The price of gold slid for the fifth straight session on Tuesday continuing a retreat in the metal from its 2014 highs above $1,380 struck mid-March.
On the Comex division of the New York Mercantile Exchange, gold futures for June delivery settled at $1,280.00 an ounce, down $3.80 or 0.3% from Monday’s close to a 7-week low.
Gold was also hurt by fresh outflows from exchange traded funds backed by physical gold. Net redemptions equaled 6.4 tonnes on Monday, the biggest daily reduction since December 23.
Last week was the second week in a row of outflows from all gold ETFs taking total bullion allocated to investors by funds down to 1,759.4 tonnes.
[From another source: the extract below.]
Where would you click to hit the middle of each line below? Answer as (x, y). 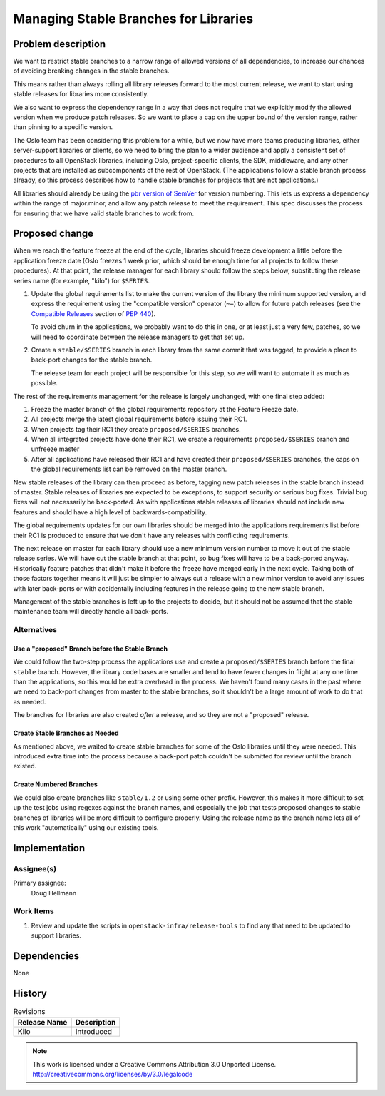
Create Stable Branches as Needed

Gold bullion holdings in global ETFs hit a record 2,632 tonnes or 93 million ounces in December 2012, but last year saw net redemptions of 800 tonnes.
Holdings of SPDR Gold Shares (NYSEARCA: GLD) – the world’s largest gold ETF holding more than 45% of the total – have also been on a declining path with 10.5 tonnes pulled out of GLD over the past week.
At the end of the trading day Tuesday, GLD holdings stood at 810.9 tonnes, down from more than 1,350 tonnes in December 2012.
The gold price is still up 7% since the start of the year and the metal’s strong showing in 2014 has surprised a number of forecasters.
On Tuesday, Deutsche Bank became the latest bullion bank to revise upwards its earlier forecast, albeit still below today’s trading range.
Kitco reports the bank, Europe’s second largest, upped its 2014 average gold price estimate by 10% to $1,261 an ounce with a strong second quarter at $1,300 to be followed by $1,250 and $1,200 in the third and fourth quarters:
“We expect gold prices will succumb to positive growth shocks in the US and QE (quantitative easing) tapering since combined these will encourage further advances in US real yields, fresh highs in the S&P 500 and a stronger US dollar,” the bank said.
The S&P 500 did in fact reach a new record on Tuesday at 1,885.52 points after manufacturing data and car sales in the US pointed to a strong economy which boosted the dollar. The greenback and gold usually move in opposite directions.